Michael McClure

Michael McClure is one of the major figures of the Beat Generation. Besides reading at the famous San Francisco Six Gallery Reading where Ginsberg first read “Howl,” he was fictionalized in Jack Kerouac’s novel Big Sur. McClure is a captivating reader and performer (he recited from The Canterbury Tales in Martin Scorcese’s The Last Waltz) and his collaboration with The Doors’ keyboardist Ray Manzarek and contemporary composer Terry Riley are now legendary. A native of Kansas who grew up by the “blue-black waters” of Puget Sound, Michael McClure is a poet, playwright, novelist, essayist. He co-wrote the Janis Joplin hit “Mercedes Benz,” and overcame the censorship laws with his Obie winning play The Beard. Another drama based on a Kafka parable, Josephine: The Mouse Singer received the Obie for Best Play. McClure’s passions are biology and the arts. He has travelled in East Africa and Mexico as part of his field studies.

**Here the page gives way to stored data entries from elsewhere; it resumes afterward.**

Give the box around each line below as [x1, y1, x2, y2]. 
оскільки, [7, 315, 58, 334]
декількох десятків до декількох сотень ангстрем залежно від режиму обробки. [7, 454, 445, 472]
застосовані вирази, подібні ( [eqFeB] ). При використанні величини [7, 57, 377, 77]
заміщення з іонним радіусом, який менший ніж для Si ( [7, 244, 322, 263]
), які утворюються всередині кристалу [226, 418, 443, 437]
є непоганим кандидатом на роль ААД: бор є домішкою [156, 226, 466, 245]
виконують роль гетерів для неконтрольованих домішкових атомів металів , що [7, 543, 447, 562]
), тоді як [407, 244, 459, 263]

McClure writes poetry in Projective Verse as a part of his action philosophy. His essays are primarily on the subjects of biology and studies of his artist friends including Robert Duncan, Jim Morrison, and Isamu Noguchi. He has produced two documentaries, and received awards including a Guggenheim Fellowship, a Rockefeller grant for playwriting, and the Alfred Jarry award.

Mysteriosos

Poetry by Michael McClure

Mysteriosos and Other Poems, Michael McClure’s newest book of poetry, explores the last seven years. These new poems speak of working toward freedom and beauty during a time of interminable war and the destruction of our natural surroundings. In the Introduction, McClure clarifies his playfulness with time, how within the moment of his writing all moments and memories exist. His “willingness of unwearied senses to be what they perceive” as Anne Waldman says, opens our perceptions.…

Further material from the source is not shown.